By | Financial Planning, In The Headlines

Here are six things you need to know if you or a family member has been furloughed—or laid off—from their job

 

A furlough is an unpaid leave of absence. You don’t report to work, you don’t get paid, and you may lose some of your benefits. Getting fired or laid off is different because it is permanent; whereas, being furloughed means your employer wants you back as soon as things get back to normal, typically at the same position and income level as before the furlough. Here are six things you should know:

 

  1. Filing for unemployment

Whether furloughed or laid off, you should file for unemployment as soon as possible because the CARES Act adds to the amount your state provides weekly, but only through July 31. For instance, the average benefit among the 50 states is $215 per week—the CARES Act adds an additional $600 per week through the end of July. Self-employed, independent contractors and gig economy workers, who typically are not allowed to file for unemployment, can also apply. Learn more here.

  1. Healthcare insurance

If you are furloughed, you may still be able to keep your healthcare insurance. Be sure to check with your employer about how to arrange to pay your contribution amount, if any. If you are laid off, you can continue benefits through COBRA, or you may find a cheaper option through the exchange http://healthcare.gov website—if your state has chosen to open up enrollment due to the pandemic.

  1. Bills and debts

There is a provision for mortgage forbearance if you have a single-family residence mortgage loan backed by the federal government, and renters can avoid eviction for more than 120 days if their landlord has a government loan on the property rented. Learn more here. Student loans held by the federal government will not require payment and will not accrue interest through September 30.

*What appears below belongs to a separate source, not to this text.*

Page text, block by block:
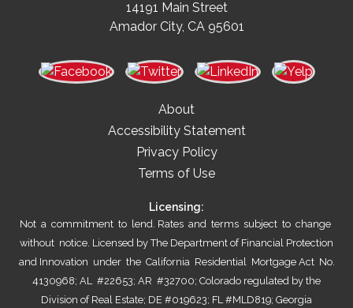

In any case, it is recommended that you call creditors to discuss your situation. Ask them what they have to offer people who are experiencing a temporary reduction in income, and take notes and ask about any fees, additional interest, and whether they report any postponed payments to credit bureaus.

  1. 401(k) or similar retirement plan – contributions

If you are furloughed, your 401(k) accounts should remain in place, but your contributions and matching contributions won’t happen during the furlough unless your employer chooses to make a discretionary contribution. If you are not yet fully vested, there is a scenario that could happen if you are furloughed for an extended amount of time or ultimately laid off. If an employer terminates 20% or more of its workforce, a “partial plan termination” could be triggered, in which case the IRS could decide that all affected employees would become 100% vested.

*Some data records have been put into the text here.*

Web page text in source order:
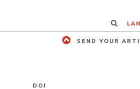
SEND YOUR
DOI
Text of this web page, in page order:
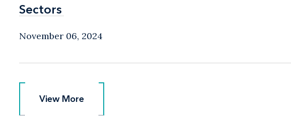
Sectors
Sectors
November 06, 2024
View More
View More
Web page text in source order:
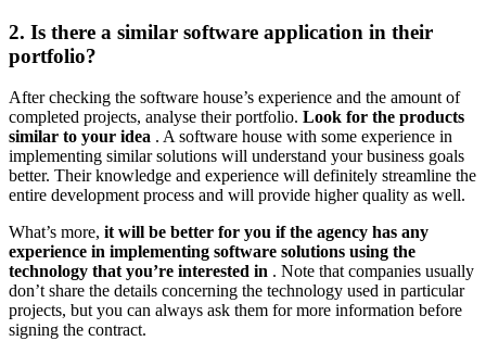
2. Is there a similar software application in their
portfolio?
After checking the software house’s experience and the amount of
completed projects, analyse their portfolio. Look for the products
similar to your idea . A software house with some experience in
implementing similar solutions will understand your business goals
better. Their knowledge and experience will definitely streamline the
entire development process and will provide higher quality as well.
What’s more, it will be better for you if the agency has any
experience in implementing software solutions using the
technology that you’re interested in . Note that companies usually
don’t share the details concerning the technology used in particular
projects, but you can always ask them for more information before
signing the contract.

If you are let go, you can leave your money in the company’s 401(k) plan if you have more than $5,000 in it, although you can’t add additional money to the account. If you have $5,000 or less, your employer has the option of removing you and distributing the funds, so be sure to ask what they intend to do. See some of your other options below.

  1. 401(k) – loans

If you are furloughed, or laid off but leaving your 401(k) with the company, you may be able to take a loan or withdrawal from your 401(k) due to the coronavirus outbreak, depending upon your company plan rules—be sure to check with your plan administrator.

If so, the CARES Act allows up to $100,000 to be taken without penalty, although you will have to either repay the money or pay taxes on the amount withdrawn over the next three years. NOTE: You can do this even if you are under the age of 59-1/2, there will be no 10% penalty, and there will be no mandated 20% withheld by the 401(k) administrator for taxes. In order to meet the eligibility provisions of the CARES Act, you, your spouse or dependent/s must have contracted COVID-19, or must have experienced adverse financial consequences as a result of quarantine, furlough, lack of childcare or closed or reduced hours of business.

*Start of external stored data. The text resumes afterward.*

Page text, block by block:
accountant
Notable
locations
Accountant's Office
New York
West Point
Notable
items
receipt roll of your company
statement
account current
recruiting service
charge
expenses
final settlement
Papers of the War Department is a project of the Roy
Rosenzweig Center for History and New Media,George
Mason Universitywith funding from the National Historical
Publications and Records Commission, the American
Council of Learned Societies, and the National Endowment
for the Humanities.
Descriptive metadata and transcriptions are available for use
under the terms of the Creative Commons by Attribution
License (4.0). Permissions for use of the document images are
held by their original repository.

If you already have an outstanding 401(k) loan, your repayments will stop while you are furloughed, since those are typically held out from your paycheck. Ask your employer about how you can make repayments or get the loan repayments suspended temporarily.

Taking 401(k) loans or cashing out should be a last option for most people since it can jeopardize your retirement nest egg and your future. After the 2008 financial crisis, most people who stayed in the market experienced financial recovery from their losses.

  1. 401(k) – rollovers

If you are laid off, you do have the option of rolling over your 401(k) money into your own self-directed IRA account. This offers many options, since an IRA can be a mutual fund, annuity, ETF, CD or almost any other type of financial instrument.

You need to choose between a tax-deferred traditional IRA, or pay taxes on the money you roll over and start a Roth IRA. With a traditional IRA, you will have to begin withdrawing a certain amount out every year starting at age 72 and pay ordinary income taxes on the money withdrawn. (These are called Required Minimum Distributions (RMDs)—which are not due in 2020 per the CARES Act.)

With a Roth IRA, you pay taxes up front. You don’t have to withdraw money during retirement, but if you do, it is usually tax- and penalty-free after you’ve owned the account for five years. Your kids can inherit the money tax-free as well.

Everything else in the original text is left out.